Expressing a neutral view over Liu's possible resignation, Fong said that "a reshuffle of the company's chairmanship may not do too much harm nor do any good to its future management, although a reshuffle will help sustain its stability."
Local Chinese-language news-papers yesterday speculated that, following his resignation, Liu's likely successor includes Paul Chiu (邱正雄), former finance minister and currently chairman of Grand Cathay Securities (大華證券) -- a China Development subsidiary -- while Diana Chen (陳敏薰), Liu's hand-picked acting chairperson, will be promoted to head China Development Industrial Bank (中華開發銀行).

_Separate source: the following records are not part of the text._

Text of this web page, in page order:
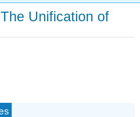
Unification of
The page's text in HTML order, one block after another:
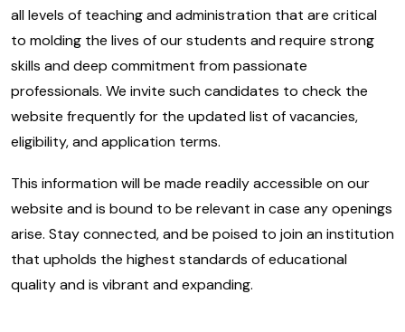
all levels of teaching and administration that are critical
to molding the lives of our students and require strong
skills and deep commitment from passionate
professionals. We invite such candidates to check the
website frequently for the updated list of vacancies,
eligibility, and application terms.
This information will be made readily accessible on our
website and is bound to be relevant in case any openings
arise. Stay connected, and be poised to join an institution
that upholds the highest standards of educational
quality and is vibrant and expanding.
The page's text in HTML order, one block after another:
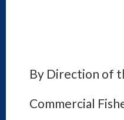
By Direction of
Commercial
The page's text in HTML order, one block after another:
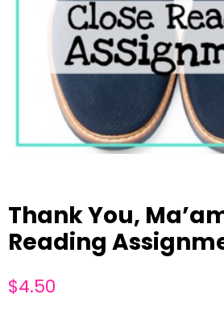
Thank You,
Reading
$4.50
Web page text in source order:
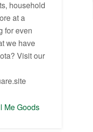
household
at a
for even
we have
Visit our
Me Goods

But a China Development board member, who requested anonymity, yesterday said that few enjoyed as much clout as Liu to be capable of heading the company.

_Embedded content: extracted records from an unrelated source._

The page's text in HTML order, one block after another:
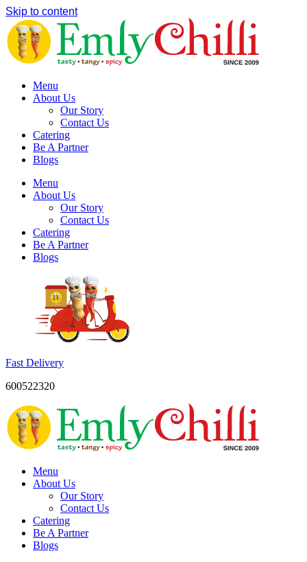
Skip to content
Menu
About Us
Our Story
Contact Us
Catering
Be A Partner
Blogs
Menu
About Us
Our Story
Contact Us
Catering
Be A Partner
Blogs
Fast Delivery
600522320
Menu
About Us
Our Story
Contact Us
Catering
Be A Partner
Blogs
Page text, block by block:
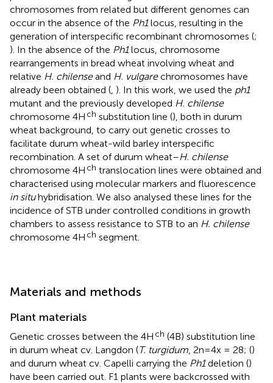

"Liu deserves credit as a professional corporate leader despite the fact he may have pulled strings to stretch the company's assets from some NT$5 billion in the 90s to the current NT$130 billion," the board member said, adding that many big-time shareholders still support Liu.
Liu, if he stays in office, will play a decisive role in the company's future investment projects and consolidation plans through mergers and acquisitions.
He added that Chen is too young for the job although her family is the biggest private shareholder with a 3 percent stake, while Chiu is an unlikely candidate.